Instructions to follow ▸ Extract each line from the entries below that has the string "function" in it.

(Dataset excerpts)
Content starts
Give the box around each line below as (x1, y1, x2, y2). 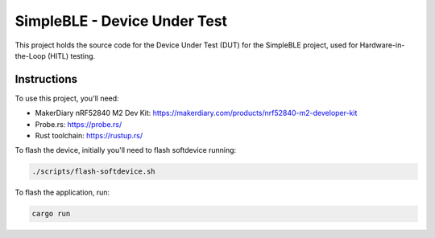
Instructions (14, 72, 78, 86)
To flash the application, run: (14, 187, 110, 197)
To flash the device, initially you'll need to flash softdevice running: (14, 146, 237, 155)
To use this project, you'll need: (14, 93, 120, 103)
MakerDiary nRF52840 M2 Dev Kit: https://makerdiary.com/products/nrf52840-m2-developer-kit (35, 109, 358, 118)
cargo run (31, 209, 71, 219)
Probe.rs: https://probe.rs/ (35, 119, 122, 129)
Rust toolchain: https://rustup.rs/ (35, 131, 143, 141)
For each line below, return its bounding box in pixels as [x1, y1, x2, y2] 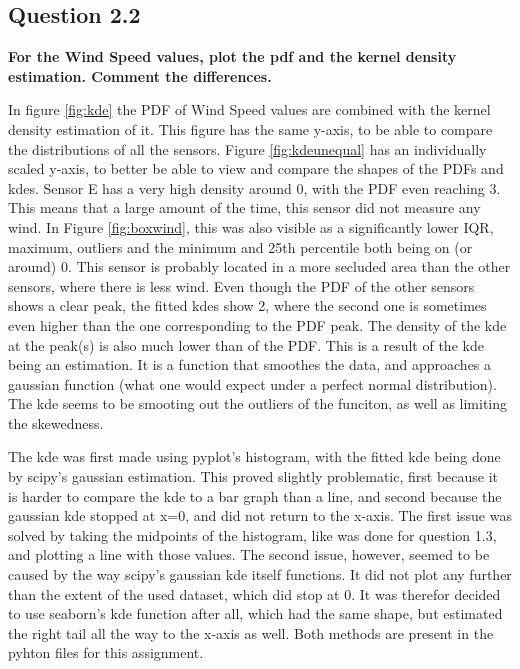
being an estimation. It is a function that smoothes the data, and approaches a [8, 354, 492, 375]
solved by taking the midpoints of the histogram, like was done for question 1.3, [8, 524, 497, 545]
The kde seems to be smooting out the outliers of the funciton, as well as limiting [8, 393, 508, 414]
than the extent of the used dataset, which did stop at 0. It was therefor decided [8, 583, 501, 604]
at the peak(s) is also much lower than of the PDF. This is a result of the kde [8, 334, 484, 355]
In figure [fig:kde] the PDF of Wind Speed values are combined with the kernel [8, 99, 491, 120]
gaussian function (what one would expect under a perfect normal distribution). [8, 373, 497, 394]
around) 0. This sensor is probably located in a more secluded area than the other [8, 256, 511, 277]
Content ends
Your response ▸
being an estimation. It is a function that smoothes the data, and approaches a [8, 354, 492, 375]
gaussian function (what one would expect under a perfect normal distribution). [8, 373, 497, 394]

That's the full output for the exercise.